# Positions for Geologists/Resource Marketing



## Martinclarke (Jan 20, 2013)

Hi Team,

My partner and I are looking to move the States for a couple of years for some more international work experience (I've already lived and worked in South Korea for a couple of months on an internship) and want to relocate to NYC.

I've got 2 bachelor degrees, a science degree in Geology and business degree in Marketing. I've completed a graduate program here in Australia with 12 months spent on a mine site as a geologist and another 12 months in Brisbane as a resource geologist. I've had 6 months experience in Resource Marketing both while I was still studying and again on my graduate program. What are the chances that I will find work?

My partner is still studying but wants a break to go do something different for a little while.
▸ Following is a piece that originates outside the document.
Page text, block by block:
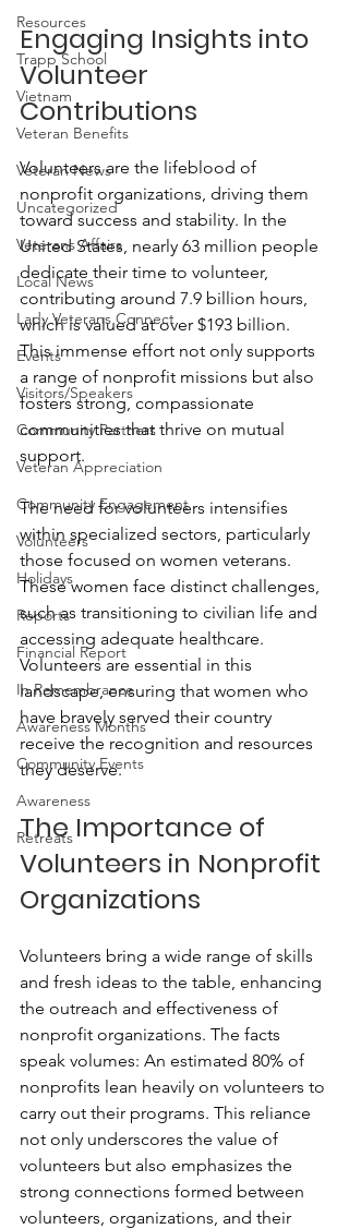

He has had extensive retail experience and 2+ years experience in telecommunications.

We've had a same-sex civil union a year ago, and been together for nearly 5 years (5 in April). Unfortunately, federally our relationship isn't recognised as a marriage or a union, on a state level it is. 

What is our best approach to moving to the US for a couple of years?
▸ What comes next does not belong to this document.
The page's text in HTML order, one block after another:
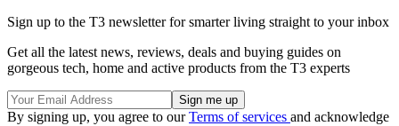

I've read about E3 visas but I'm unsure whether I would qualify under that, and if my partner would qualify as a spouse.

Also, how much additional money should we look at bringing? We were thinking around 50-60k. 

Thanks very much!


----------



## Davis1 (Feb 20, 2009)

you would need a job offer ...
best your partner could get is a B-2 cohabiting partner visa (cannot work)


----------



## jsharbuck (Jul 26, 2012)

My college had 50 people graduate from the geology dept and only 1 found a job. Even RN's are finding it hard to find work here after graduation


----------



## twostep (Apr 3, 2008)

Start networking with members of respective professional organizations. As Davis1 pointed out already - B2 cohabitating partner will be the only option for your partner.


----------